Mar 6


Boy-Girl-Statue“I treat my daughter just like my son.”

“She is not my daughter, she is my son.”

If you are not an Indian, the above statements may sound odd. However, if you are an Indian, you have heard this over and over again. Many of us (Indians) will not find anything wrong with the above statements. Mostly because the ones who have heard it repeatedly, have been conditioned to believe that this is either a compliment (to the child) or a parenting best practice.

To an extent, I agree with this, because this is almost always meant in a good way. However, sometimes we need to take a step back and think about what we mean to say vs what is the implied meaning of what we are saying.

Let’s take an example:

What is said: “My daughter is awesome, she is like a son to me.”

What is meant: I love my daughter, and I don’t believe in gender bias.

What is implied: Having a son is awesome. Having a daughter is not quite at the top of the awesome scale. But, hey I am all about equality, and she is as awesome as my son. Note: Son being the standard for awesome here.

It is like saying, this carrot is so awesome, it’s almost like a cupcake (can you tell I am bad at examples?). This is a compliment to the carrot. It tries to elevate the carrot to something more desirable like a cupcake. I am just saying that it is enough to be a carrot. You can be a good carrot without being a cupcake, or like a cupcake (Okay – this sounds weird, but you get the point).

Still not convinced that there is something fundamentally wrong with the above statements? Here is some food for thought. Have you heard anyone say?

“I treat my son, just like my daughter.”

“He  is not my son, he is my daughter.”

Not likely. More often than not, a compliment for being an awesome son will go like this:

My son is awesome. He is such an IDEAL son.

Also, when you say my daughter sings like Lata Mangeshkar (top Indian singer) or my son plays like Sachin Tendulkar (everyone knows him- well okay not EVERYONE *wink wink* ) – THAT is a totally acceptable comparison.  Here, you are essentially trying to attribute superior qualities of those people to your child. However, a child, just by being a son does not become superior or have superior qualities.

All I am trying to say is:  A daughter is good enough. She does not need to be like a son. She does not need to be like anything or anyone. She is good enough being who and what she is.

We all mean well, we really do. Let’s just try and make a conscious decision to avoid all forms of gender bias, in our actions and our speech (explicitly or implied) as that will be the next generation’s standard. If we all work towards it, I am sure we can MAKE IT HAPPEN!
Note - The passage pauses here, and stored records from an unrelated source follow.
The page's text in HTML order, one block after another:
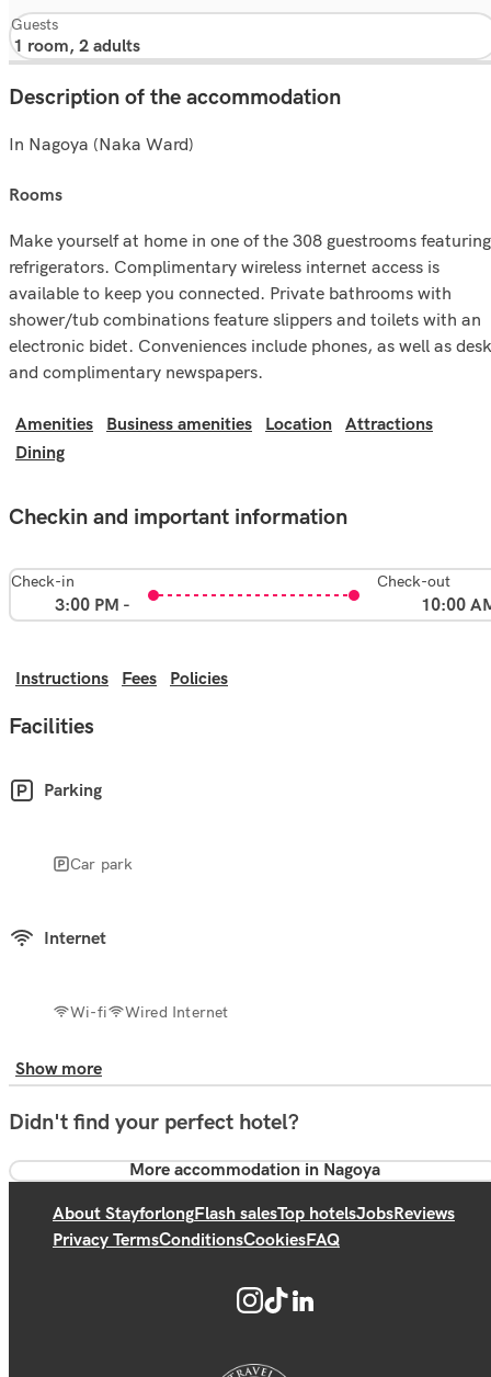
Guests
Description of the accommodation
In Nagoya (Naka Ward)
rooms
Make yourself at home in one of the 308 guestrooms featuring
refrigerators. Complimentary wireless internet access is
available to keep you connected. Private bathrooms with
shower/tub combinations feature slippers and toilets with an
electronic bidet. Conveniences include phones, as well as
and complimentary newspapers.
Amenities Business amenities Location
Attractions
Dining
Checkin and important information
Check-in
3:00 PM -
Check-out
10:00
Instructions Fees Policies
Facilities
Parking
Car park
Internet
Wi-fi Wired Internet
Show more
Didn't find your perfect hotel?
More accommodation in Nagoya
About StayforlongFlash salesTop hotelsJobsReviews
Privacy TermsConditionsCookiesFAQ
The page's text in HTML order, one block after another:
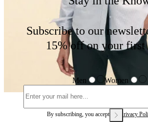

It is said that: Wherever you find a great man, you will find a great mother and/or a great wife standing behind him. I think that it is equally true for great women, who have had great fathers and/or husbands behind them (Of-course, both parents play an important role).

To all the awesome men, no offence meant- you guys are total rock-stars! 😀 To all the amazing women out there, a very Happy Women’s Day! 🙂

Lots of Love

Linking this post to International Women’s Day #Makeithappen Link Up 2015 and Blog-A-Rhythm


  1. Prathima says:

    There are so many things like things , we have grown up to accept. It is good that we are questioning it now. I loved the example btw:)

    • Shanaya Tales says:

      Yes Prathima, some things are ingrained so deeply in us, that we do not question the logic behind it- especially things that are said in a positive (?!) way.
      Thank you so much for taking the time to visit and leave your thoughts 🙂

  2. Excellent post. I love how you explain your points. Happy Women’s Day to you and may we see that change – won’t happen overnight but someday we will see that shift.

    • Shanaya Tales says:

      Thank you so much Suzy 🙂 Yes, I am sure that one day this will happen, especially when we make a conscious choice to leave a better world behind us for our kids 🙂 A very Happy Women’s Day to you too. Have a great one 😀

  3. sulekha says:

    Liked the fact that you wished the awesome men too, we do have them in our lives and they are with us in our efforts to make it happen. Great example of carrot and the cupcake, loved it. Happy Women’s Day to you too.

    • Shanaya Tales says:

      Thank you so much, Sulekha 🙂 Yep, like you said, they are our partners in our efforts to make it happen. I added that, just to assure them that we love & appreciate them equally.
      Hope you have a great day! 🙂

  4. Santosh Deshmukh says:

    Excellent way you explained,what I see that whole world’s community not only indian community driven by male from ancient times. it will take long time to change the mentality of human because these things are ingrained so deeply.I hope that it will change but we will not be there to see the change.

    • Shanaya Tales says:

      Thank you Santosh for taking the time to visit and comment. Appreciate it. 🙂 I agree that gender bias is not only an Indian issue. It is present in some form or another across the world. I do know, that this will change going forward. The pace of change will depend on how many of us consciously choose to make it happen. 🙂

  5. Good post, I am happy to be visiting your blog.
    I think the onus to change things around lies upon each one of us. India’s social psyche has always been about a gradual change without any outer outrage. Every society suffers from many different prejudices, biases. I lived for a decade and a half in the US, can’t tell you how many anti-girl-child biases I saw/heard about in the average American psyche. Meaningless social license to behave like boys in bars and nightclubs doesn’t really solve anything. Each society has to figure out how to get rid of social inequality and raise its children in an equitable way that allows each child, regardless of gender or any other social identity, to blossom fully to his/her potential.

    • Shanaya Tales says:

      Yes, I completely agree. I currently live in the US and there are gender biases present in the American Society too. You said it very well *India’s social psyche has always been about a gradual change without any outer outrage.* Change will come, and soon enough- as long as we stand together and make it happen! Thank you so much for stopping by and leaving your thoughts. 🙂

  6. True! Treat your daughter as your daughter…why treat her like a son? Is being a daughter any less ? Not at all !

    • Shanaya Tales says:

      She is born a daughter for a reason. There is no need to treat her any different. 🙂 Thank you so much for stopping by, Naba.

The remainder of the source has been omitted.